Aspartic acid supplementation allows the urea cycle to proceed and reduces the ammonia level.

One patient reportedly was successfully treated with a continuous nocturnal gastric drip feeding of uncooked cornstarch.

Triheptanoin has reportedly reversed hepatic failure and biochemical abnormalities in one case by presumably providing a source of acetyl-CoA and anaplerotic propionyl-CoA. However, life expectancy was not prolonged.

Orthotopic liver transplantation has reversed the biochemical abnormalities in one patient. [8]

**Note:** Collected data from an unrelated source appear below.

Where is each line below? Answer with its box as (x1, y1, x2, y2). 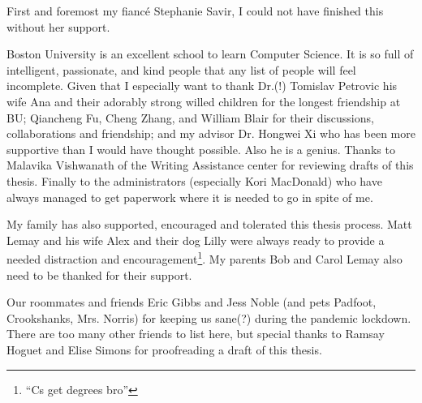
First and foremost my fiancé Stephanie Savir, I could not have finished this (6, 2, 384, 19)
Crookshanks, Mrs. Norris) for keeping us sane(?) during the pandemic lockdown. (6, 309, 411, 326)
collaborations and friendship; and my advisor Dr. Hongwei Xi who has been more (6, 125, 416, 142)
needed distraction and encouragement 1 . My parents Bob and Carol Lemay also (6, 248, 403, 267)
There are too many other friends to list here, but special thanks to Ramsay (6, 325, 385, 342)
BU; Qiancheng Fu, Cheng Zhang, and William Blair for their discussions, (6, 109, 374, 126)
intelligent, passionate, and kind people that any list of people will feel (6, 61, 356, 78)
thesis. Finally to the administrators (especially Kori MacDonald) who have (6, 172, 382, 189)
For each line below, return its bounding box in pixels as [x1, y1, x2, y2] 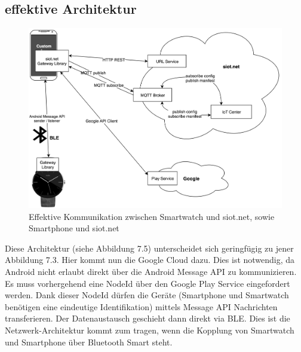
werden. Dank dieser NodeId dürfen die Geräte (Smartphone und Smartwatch [5, 289, 289, 301]
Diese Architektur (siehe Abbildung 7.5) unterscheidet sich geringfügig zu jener [5, 241, 294, 254]
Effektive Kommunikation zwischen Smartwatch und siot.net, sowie [29, 210, 275, 222]
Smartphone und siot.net [29, 222, 119, 234]
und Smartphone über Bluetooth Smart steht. [5, 335, 173, 348]
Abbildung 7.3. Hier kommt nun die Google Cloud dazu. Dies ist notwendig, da [5, 253, 295, 266]
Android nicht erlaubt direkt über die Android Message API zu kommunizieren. [5, 265, 297, 278]
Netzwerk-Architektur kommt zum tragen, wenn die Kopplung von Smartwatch [5, 324, 294, 336]
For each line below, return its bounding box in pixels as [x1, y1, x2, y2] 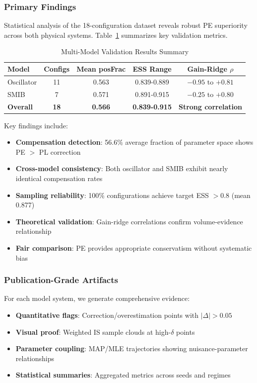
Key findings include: [4, 120, 68, 130]
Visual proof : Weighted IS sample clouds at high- [15, 326, 171, 337]
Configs [44, 64, 70, 74]
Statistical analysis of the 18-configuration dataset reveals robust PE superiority [4, 20, 248, 30]
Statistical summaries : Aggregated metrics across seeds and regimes [15, 370, 231, 380]
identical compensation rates [15, 173, 103, 183]
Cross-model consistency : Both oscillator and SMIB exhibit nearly [15, 163, 228, 174]
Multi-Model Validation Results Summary [61, 46, 189, 57]
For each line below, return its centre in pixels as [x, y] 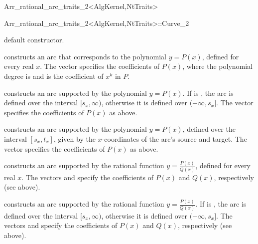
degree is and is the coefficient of [54, 76]
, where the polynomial [217, 66]
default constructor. [34, 40]
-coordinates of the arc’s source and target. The [174, 138]
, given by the [74, 138]
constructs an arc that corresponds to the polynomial [85, 56]
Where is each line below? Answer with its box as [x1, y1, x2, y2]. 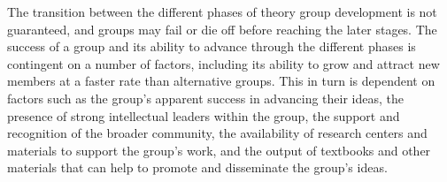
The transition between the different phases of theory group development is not [7, 3, 437, 20]
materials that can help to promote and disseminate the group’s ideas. [7, 158, 388, 177]
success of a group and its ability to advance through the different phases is [7, 37, 416, 56]
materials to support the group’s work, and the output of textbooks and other [7, 140, 431, 159]
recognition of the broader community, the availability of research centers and [7, 124, 428, 142]
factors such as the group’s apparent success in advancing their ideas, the [7, 88, 404, 107]
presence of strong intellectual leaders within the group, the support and [7, 106, 400, 125]
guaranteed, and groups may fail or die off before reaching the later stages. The [7, 19, 437, 38]

Evaluation by an expert in metabolic and genetic disorders is necessary to confirm the diagnosis, guide the appropriate treatment, and determine the prognosis.

Genetic counseling for the parents is important in order to determine the risk of recurrence in future pregnancies.



Diet has a small effect on outcome.

A high-carbohydrate, high-protein diet may help to maintain an anabolic state and prevent activation of gluconeogenesis.